Exercise instructions — As written and without pictures, set down the lines from the one that contains "the ggplot function" through the end of the data.

[Records from a dataset]

• • • • • • •

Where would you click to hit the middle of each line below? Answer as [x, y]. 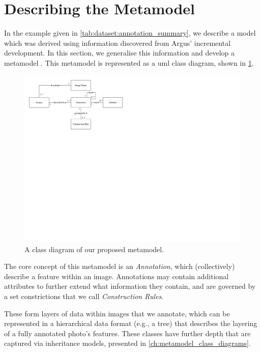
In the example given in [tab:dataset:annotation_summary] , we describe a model [130, 33]
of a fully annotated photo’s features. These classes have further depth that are [127, 333]
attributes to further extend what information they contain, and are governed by [130, 286]
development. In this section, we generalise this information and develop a [120, 53]
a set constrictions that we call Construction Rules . [84, 296]
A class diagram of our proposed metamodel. [94, 249]
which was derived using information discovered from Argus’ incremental [118, 43]
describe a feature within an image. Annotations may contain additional [117, 276]
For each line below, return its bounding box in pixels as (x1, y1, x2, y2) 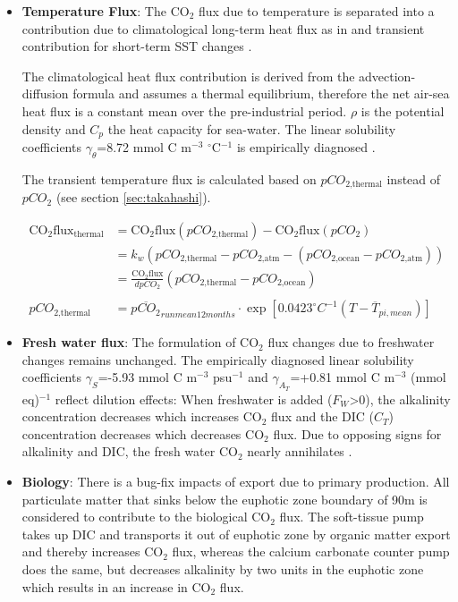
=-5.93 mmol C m (98, 368, 198, 386)
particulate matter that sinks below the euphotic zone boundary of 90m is (21, 489, 428, 508)
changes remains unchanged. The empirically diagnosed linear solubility (21, 350, 414, 369)
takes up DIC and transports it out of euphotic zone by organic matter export (21, 524, 451, 543)
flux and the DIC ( (271, 407, 375, 426)
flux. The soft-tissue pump (279, 507, 424, 526)
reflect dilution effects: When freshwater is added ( (55, 389, 333, 408)
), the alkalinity (365, 389, 451, 408)
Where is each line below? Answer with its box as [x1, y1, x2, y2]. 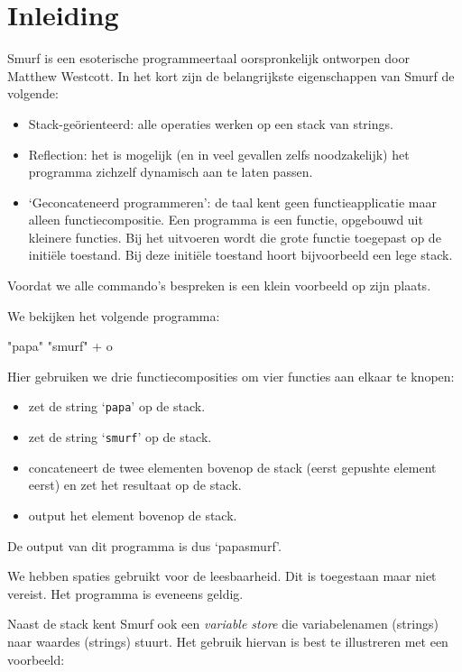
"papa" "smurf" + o [7, 336, 113, 355]
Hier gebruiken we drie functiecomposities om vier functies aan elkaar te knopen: [7, 366, 455, 385]
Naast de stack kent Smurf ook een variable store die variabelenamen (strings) [7, 614, 439, 633]
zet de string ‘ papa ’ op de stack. [28, 397, 206, 416]
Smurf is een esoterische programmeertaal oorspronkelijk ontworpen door [7, 49, 410, 68]
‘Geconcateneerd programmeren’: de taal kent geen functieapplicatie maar [28, 192, 437, 211]
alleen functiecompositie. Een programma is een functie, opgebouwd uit [28, 210, 423, 229]
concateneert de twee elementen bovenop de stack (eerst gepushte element [28, 457, 437, 476]
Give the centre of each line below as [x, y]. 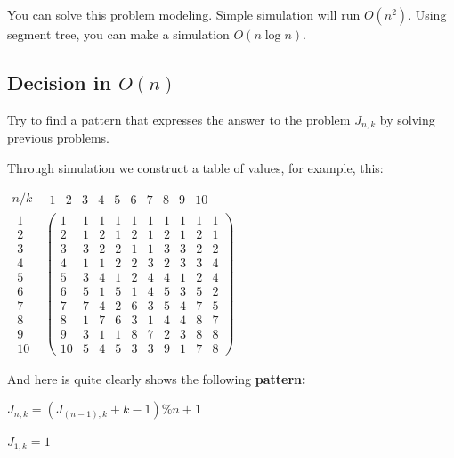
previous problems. [58, 138]
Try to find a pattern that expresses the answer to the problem [179, 119]
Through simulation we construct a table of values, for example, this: [195, 167]
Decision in [59, 82]
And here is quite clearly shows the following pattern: [157, 378]
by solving [407, 119]
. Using [427, 14]
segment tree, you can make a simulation [118, 34]
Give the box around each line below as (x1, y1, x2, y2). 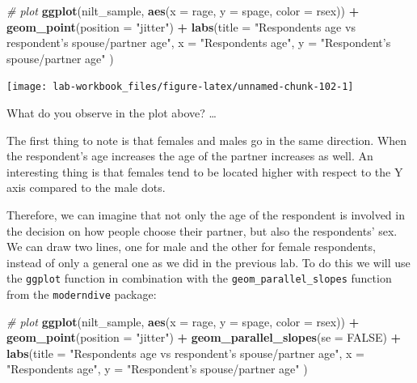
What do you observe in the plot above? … (6, 104, 217, 121)
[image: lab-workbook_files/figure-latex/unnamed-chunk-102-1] (6, 81, 354, 93)
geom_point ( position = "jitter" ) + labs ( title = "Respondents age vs (6, 18, 356, 35)
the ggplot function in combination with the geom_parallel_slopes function (6, 270, 392, 287)
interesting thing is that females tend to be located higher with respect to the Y (6, 163, 403, 180)
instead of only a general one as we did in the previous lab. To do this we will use (6, 253, 411, 270)
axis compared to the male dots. (6, 179, 166, 196)
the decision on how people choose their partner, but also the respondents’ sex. (6, 222, 398, 239)
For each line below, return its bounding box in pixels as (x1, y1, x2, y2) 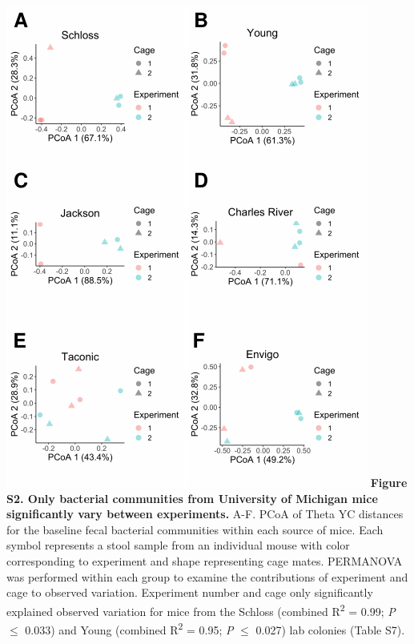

• • • • • • •

Written response —
the ggplot function in combination with the geom_parallel_slopes function (6, 270, 392, 287)
interesting thing is that females tend to be located higher with respect to the Y (6, 163, 403, 180)
instead of only a general one as we did in the previous lab. To do this we will use (6, 253, 411, 270)
axis compared to the male dots. (6, 179, 166, 196)
the decision on how people choose their partner, but also the respondents’ sex. (6, 222, 398, 239)
For each line below, return its bounding box in pixels as (x1, y1, x2, y2) 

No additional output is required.